The days leading up to Christmas are typically bustling in Newtown, Conn. But given the depth of grief in this community since the shootings at Sandy Hook Elementary School, preparations for the holiday began very late.
Local shopkeepers say Saturday was the first day many people came out for holiday shopping since the tragedy. Tamara Doherty, owner of the Wishing Well a shop filled with local crafts, Christmas ornaments, pottery and potpourri says her business is finally picking up.
She's offering shoppers free cookies in the shape of angels, which have become a symbol of the Newtown tragedy. All the people who wander in seem warm and open.
'Everything Is Magnified Now'
"It's been a friendlier atmosphere," Doherty says. "People ... just reaching out and hugging. It's not something that you would normally do."
Doherty says the shooting has brought people closer but that it's still very difficult. "Everything is magnified now, because everybody is just so devastated still," she says.

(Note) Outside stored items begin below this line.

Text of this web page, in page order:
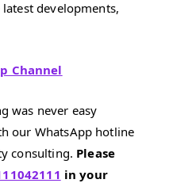
developments,
Channel
was never easy
our WhatsApp hotline
consulting. Please
in your
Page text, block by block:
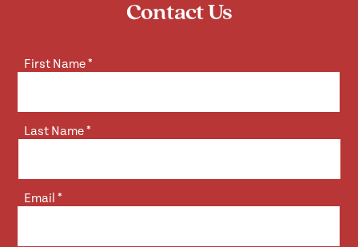
Contact Us
First Name*
Last Name*
Email*

Doherty's daughter, 13, and son, 10, are helping out in the shop, but the tragedy has been hard on them too. Their emotions like those of so many others are right on the surface. Doherty has to take a short break to comfort her daughter in the crowded shop, but soon the family is back to ringing up purchases and wrapping presents.

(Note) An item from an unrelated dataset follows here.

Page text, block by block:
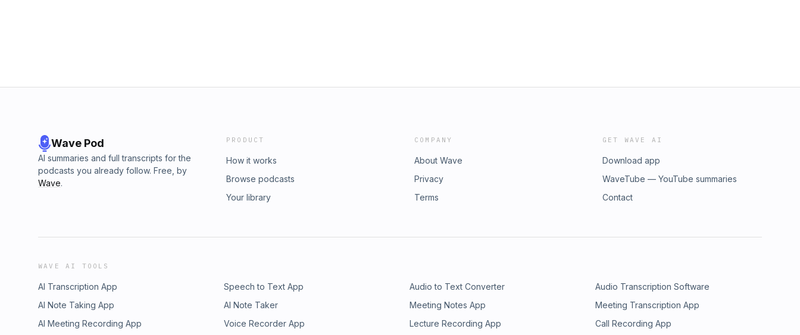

Down the road at the Newtown Youth Academy, it's a day just for kids. There are candy canes, teddy bears, hot dogs and a visit from Mr. and Mrs. Claus to help brighten spirits.

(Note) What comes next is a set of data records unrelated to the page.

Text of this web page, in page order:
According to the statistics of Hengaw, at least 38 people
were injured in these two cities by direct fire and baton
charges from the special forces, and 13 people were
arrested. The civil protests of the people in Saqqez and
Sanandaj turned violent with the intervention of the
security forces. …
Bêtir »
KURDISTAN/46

Volunteer Dan Puza heard about the Newtown shooting while he was in Singapore. He's come home this Christmas to be with relatives and to lend a hand.
"It's a tragedy," he says, "but it makes it kind of sweet to see everybody pull together and kind of act as a community during the holiday season."
A Flood Of Holiday Wishes
One need only visit the Newtown post office to grasp how the attack at Sandy Hook has affected people across the country and the world. The postal service has established a special P.O. box specifically for the greetings of support that have been flooding in since the shooting.
"People need to send something," says postmaster Cathy Zieff. "They need to know that they did something [and] the simplest way to do something is to send a card."
Zieff says four of the post office's wire containers, holding about 260 packages each, are filled in a single day. Letters and cards have poured in by the thousands. "It's tremendous, and it's from all over the country, all over the world," she says. "[From] Sicily, Italy. From England. From Hawaii [and] from every state in between."
Zieff says the callers who phone in to ask where they can send things are often crying. She has to comfort them, she says, and then she begins crying, too.
And then there's the toll on her colleagues, she notes.
"My employees, my staff, have watched these kids grow up," Zieff says. "They have pictures of them that the parents have given them. They're part of this community."
Of course, there's always more mail during this season, she says, and the packages are heavier. But that word, "heavier," reverberates with a very different meaning here this year.
Outside a local deli in Sandy Hook, Tim Byrn, originally from Dublin, says he plans to celebrate the holiday, despite the sadness.
"We have a fifth-grader, so yeah, we're going to celebrate it as best we can," Byrn says, wiping a tear from his eye. "Just hold our family close. We just go on."